6. Bring back the brick online by starting the brick from command line. For example: "/usr/sbin/glusterfsd -s rhs-client11 --volfile-id vol_rep.rhs-client11.rhs-bricks-b1 -p /var/lib/glusterd/vols/vol_rep/run/rhs-client11-rhs-bricks-b1.pid -S /var/run/fa6cf6fce4458a2be5fc60a4dc3bc11d.socket --brick-name /rhs/bricks/b1 -l /var/log/glusterfs/bricks/rhs-bricks-b1.log --xlator-option *-posix.glusterd-uuid=8b2090ab-c382-4c8a-85ea-ebab93df4c24 --brick-port 49153 --xlator-option vol_rep-server.listen-port=49153"

Actual results:
=================
root@rhs-client12 [Oct-25-2013- 9:34:32] >gluster v status
Status of volume: vol_rep
Gluster process						Port	Online	Pid
------------------------------------------------------------------------------
Brick rhs-client11:/rhs/bricks/b1			N/A	N	1272
Brick rhs-client12:/rhs/bricks/b2			49153	Y	29620
NFS Server on localhost					2049	Y	29867
Self-heal Daemon on localhost				N/A	Y	29875
NFS Server on rhs-client13				2049	Y	23263
Self-heal Daemon on rhs-client13			N/A	Y	23267
NFS Server on rhs-client11				2049	Y	1226
Self-heal Daemon on rhs-client11			N/A	Y	1237

root@rhs-client12 [Oct-25-2013- 9:35:03] >gluster v heal vol_rep info
Gathering list of entries to be healed on volume vol_rep has been successful 

Brick rhs-client11:/rhs/bricks/b1
Status: Brick is Not connected
Number of entries: 0

Brick rhs-client12:/rhs/bricks/b2
Number of entries: 1
/ping_pong_testfile

root@rhs-client11 [Oct-25-2013- 9:33:57] >ps -ef | grep glusterfsd
root      1272     1  2 09:27 ?        00:00:08 /usr/sbin/glusterfsd -s rhs-client11 --volfile-id vol_rep.rhs-client11.rhs-bricks-b1 -p /var/lib/glusterd/vols/vol_rep/run/rhs-client11-rhs-bricks-b1.pid -S /var/run/fa6cf6fce4458a2be5fc60a4dc3bc11d.socket --brick-name /rhs/bricks/b1 -l /var/log/glusterfs/bricks/rhs-bricks-b1.log --xlator-option *-posix.glusterd-uuid=8b2090ab-c382-4c8a-85ea-ebab93df4c24 --brick-port 49153 --xlator-option vol_rep-server.listen-port=49153

root@rhs-client12 [Oct-25-2013- 9:35:09] >gluster v heal vol_rep info
Gathering list of entries to be healed on volume vol_rep has been successful 

Brick rhs-client11:/rhs/bricks/b1
Number of entries: 0

Brick rhs-client12:/rhs/bricks/b2
Number of entries: 0

root@rhs-client12 [Oct-25-2013- 9:35:13] >gluster v heal vol_rep info healed
Gathering list of healed entries on volume vol_rep has been successful 

Brick rhs-client11:/rhs/bricks/b1
Number of entries: 1
at                    path on brick
-----------------------------------
2013-10-25 09:35:10 <gfid:e85f328d-423e-4488-9a03-e018ee85db77>

Brick rhs-client12:/rhs/bricks/b2
Number of entries: 0

Expected results:
==================
1. The files which are self-healed should be reported under source storage node.

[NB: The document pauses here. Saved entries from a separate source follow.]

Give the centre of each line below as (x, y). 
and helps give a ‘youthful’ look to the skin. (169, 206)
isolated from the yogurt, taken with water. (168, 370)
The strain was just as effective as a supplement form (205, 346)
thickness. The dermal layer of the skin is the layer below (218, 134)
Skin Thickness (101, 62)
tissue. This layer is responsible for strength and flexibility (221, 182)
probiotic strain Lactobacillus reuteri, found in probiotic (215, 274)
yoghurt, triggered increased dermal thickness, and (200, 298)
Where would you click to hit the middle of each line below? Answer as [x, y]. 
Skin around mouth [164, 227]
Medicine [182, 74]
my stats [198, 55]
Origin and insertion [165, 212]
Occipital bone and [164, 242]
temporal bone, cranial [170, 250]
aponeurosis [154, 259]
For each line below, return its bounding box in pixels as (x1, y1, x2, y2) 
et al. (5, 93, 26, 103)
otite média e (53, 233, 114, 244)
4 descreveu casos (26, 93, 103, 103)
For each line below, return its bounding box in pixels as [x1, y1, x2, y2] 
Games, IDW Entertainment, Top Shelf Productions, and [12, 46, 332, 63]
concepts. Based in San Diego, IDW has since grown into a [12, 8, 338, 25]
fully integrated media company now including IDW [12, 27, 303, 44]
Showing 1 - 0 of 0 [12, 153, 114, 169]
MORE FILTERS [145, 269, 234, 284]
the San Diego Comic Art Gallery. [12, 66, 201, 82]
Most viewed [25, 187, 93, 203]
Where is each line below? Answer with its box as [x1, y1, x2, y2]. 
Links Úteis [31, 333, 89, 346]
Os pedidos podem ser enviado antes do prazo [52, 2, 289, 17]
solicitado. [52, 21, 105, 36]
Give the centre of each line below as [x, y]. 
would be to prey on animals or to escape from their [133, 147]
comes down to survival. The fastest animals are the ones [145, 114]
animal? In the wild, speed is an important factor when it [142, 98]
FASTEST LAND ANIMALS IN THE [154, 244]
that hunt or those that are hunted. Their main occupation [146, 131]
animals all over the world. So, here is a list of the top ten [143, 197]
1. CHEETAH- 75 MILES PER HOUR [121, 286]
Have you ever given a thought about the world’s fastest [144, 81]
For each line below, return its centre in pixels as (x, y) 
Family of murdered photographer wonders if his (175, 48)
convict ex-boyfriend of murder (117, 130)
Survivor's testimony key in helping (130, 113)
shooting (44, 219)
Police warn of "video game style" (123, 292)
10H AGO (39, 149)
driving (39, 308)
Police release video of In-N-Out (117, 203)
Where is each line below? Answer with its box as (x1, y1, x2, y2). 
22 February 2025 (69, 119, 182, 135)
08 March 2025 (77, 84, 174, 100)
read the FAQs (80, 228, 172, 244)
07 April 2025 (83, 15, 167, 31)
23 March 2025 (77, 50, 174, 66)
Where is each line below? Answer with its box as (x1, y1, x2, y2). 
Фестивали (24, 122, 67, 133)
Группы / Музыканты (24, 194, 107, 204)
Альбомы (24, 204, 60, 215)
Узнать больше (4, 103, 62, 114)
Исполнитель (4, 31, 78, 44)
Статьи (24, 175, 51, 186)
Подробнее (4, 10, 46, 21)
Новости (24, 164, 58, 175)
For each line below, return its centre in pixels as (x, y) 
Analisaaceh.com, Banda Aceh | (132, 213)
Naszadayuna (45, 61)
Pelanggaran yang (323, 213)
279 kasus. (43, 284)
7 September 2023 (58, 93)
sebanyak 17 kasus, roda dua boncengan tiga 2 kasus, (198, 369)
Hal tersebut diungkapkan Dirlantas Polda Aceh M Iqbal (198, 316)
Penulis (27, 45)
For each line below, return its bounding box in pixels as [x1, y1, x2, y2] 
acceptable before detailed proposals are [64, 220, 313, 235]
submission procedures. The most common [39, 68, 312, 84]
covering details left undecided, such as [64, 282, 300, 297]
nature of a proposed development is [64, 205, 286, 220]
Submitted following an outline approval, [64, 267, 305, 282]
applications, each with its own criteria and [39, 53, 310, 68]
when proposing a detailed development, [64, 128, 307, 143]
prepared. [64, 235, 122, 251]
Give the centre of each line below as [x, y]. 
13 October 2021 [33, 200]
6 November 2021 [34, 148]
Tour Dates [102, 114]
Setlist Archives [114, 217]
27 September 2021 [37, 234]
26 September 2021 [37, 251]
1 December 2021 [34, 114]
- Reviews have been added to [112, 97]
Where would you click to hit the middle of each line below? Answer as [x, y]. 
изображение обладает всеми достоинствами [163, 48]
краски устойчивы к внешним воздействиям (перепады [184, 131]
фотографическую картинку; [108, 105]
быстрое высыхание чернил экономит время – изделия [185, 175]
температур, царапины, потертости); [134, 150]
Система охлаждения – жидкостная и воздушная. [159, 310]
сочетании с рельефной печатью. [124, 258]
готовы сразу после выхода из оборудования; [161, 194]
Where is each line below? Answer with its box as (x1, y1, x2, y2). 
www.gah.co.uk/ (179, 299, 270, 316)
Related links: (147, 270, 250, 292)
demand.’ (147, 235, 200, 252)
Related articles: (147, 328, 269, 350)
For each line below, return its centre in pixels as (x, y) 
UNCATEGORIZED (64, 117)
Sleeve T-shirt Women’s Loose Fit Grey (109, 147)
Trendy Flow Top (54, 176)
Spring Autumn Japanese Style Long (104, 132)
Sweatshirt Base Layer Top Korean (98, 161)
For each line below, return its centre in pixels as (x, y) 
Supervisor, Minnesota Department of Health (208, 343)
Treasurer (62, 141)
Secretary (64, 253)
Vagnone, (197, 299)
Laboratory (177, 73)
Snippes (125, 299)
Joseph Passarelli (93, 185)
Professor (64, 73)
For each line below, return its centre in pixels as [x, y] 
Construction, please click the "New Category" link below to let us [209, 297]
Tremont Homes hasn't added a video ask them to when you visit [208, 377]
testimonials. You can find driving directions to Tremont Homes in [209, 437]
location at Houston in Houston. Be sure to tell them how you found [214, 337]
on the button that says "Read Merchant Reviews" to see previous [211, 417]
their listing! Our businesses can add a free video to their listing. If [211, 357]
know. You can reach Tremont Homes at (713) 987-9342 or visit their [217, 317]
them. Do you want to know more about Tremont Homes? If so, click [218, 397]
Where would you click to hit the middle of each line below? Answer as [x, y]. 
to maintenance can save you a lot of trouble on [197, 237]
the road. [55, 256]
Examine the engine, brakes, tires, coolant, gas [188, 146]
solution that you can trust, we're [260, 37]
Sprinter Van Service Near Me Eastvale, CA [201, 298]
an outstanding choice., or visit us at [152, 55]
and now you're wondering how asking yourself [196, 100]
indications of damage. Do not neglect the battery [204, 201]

2. The file healed information should be reported in source glustershd.log file.

Comment 1 spandura 2013-10-25 10:52:20 UTC
Created attachment 816078 [details]
SOS Reports

Comment 3 spandura 2014-06-11 05:26:43 UTC
The command "gluster volume heal <volume_name> info healed" is not supported anymore from the gluster build : 

"[root@rhs-client11 ~]# gluster --version
glusterfs 3.6.0.15 built on Jun  9 2014 11:03:54"

Refer to bug : https://bugzilla.redhat.com/show_bug.cgi?id=1104486

Hence this bug is not valid anymore. Moving the bug to CLOSED state.